A couple of days after parents night, I asked the school secretary for a meeting with the HT. She doesn't know what its about (and its the first time I have ever asked for a meeting with the head at this school so its not like I am in the office every other day).

I could see the HT in her office behind the secretary, but she said the HT had meetings coming up so was too busy that morning. The secretary said she'd make an appointment and call me.

Then it was the half-term holidays, so I thought I'd get a call on Monday for an appointment this week, but I didn't. So I reminded the secretary yesterday morning and she reassured me that my request had not been forgotten about, but I still haven't heard anything.

Its getting a little awkward now. I still want the meeting, but what should I do, wait another week and make a third request, this time in writing??

Could the HT have guessed what i wanted and be avoiding me?

ilikenoodles Wed 07-Nov-12 14:29:41

hmm maybe - very cowardly if that's the case! I'm not going to be nosey and ask what it's about!
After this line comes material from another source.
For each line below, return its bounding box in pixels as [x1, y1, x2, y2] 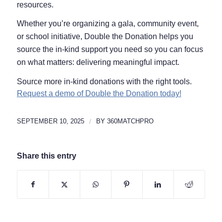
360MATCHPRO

Seeline Wed 07-Nov-12 14:36:11

I would go to the office tomorrow and not leave until they have booked you an appointment. Waiting that long without an explanation is not right.

anice Wed 07-Nov-12 15:05:01

I want to talk about the school giving DS some challenging maths this year. The teacher has said she can't do it in the class even though DS would benefit from it (her hands are too full with the less able children), so I was going to ask the head if there is some way it can be organised outwith the classroom?
Its an awkward conversation though, partly because I am going over the teacher's head and partly because I know that there is an implied criticism in the school for me even having to ask for my child to be taught.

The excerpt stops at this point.